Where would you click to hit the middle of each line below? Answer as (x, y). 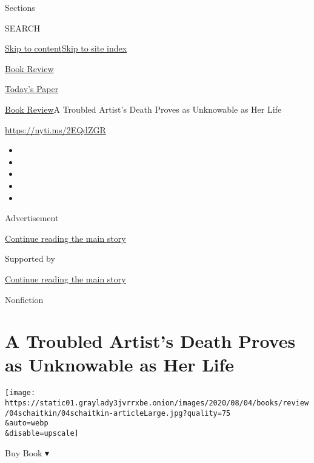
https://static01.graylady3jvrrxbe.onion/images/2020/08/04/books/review (157, 403)
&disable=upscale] (42, 434)
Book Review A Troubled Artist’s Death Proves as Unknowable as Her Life (143, 109)
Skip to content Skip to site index (66, 48)
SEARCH (23, 28)
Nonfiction (24, 299)
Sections (20, 7)
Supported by (30, 258)

++++++++++++++++++++

* [About this task]
Every line of the data above should be quoted exactly. Omit the pictures.

* [Result of this exercise]
Where would you click to hit the middle of each line below? Answer as (x, y). 
https://static01.graylady3jvrrxbe.onion/images/2020/08/04/books/review (157, 403)
&disable=upscale] (42, 434)
Book Review A Troubled Artist’s Death Proves as Unknowable as Her Life (143, 109)
Skip to content Skip to site index (66, 48)
SEARCH (23, 28)
Nonfiction (24, 299)
Sections (20, 7)
Supported by (30, 258)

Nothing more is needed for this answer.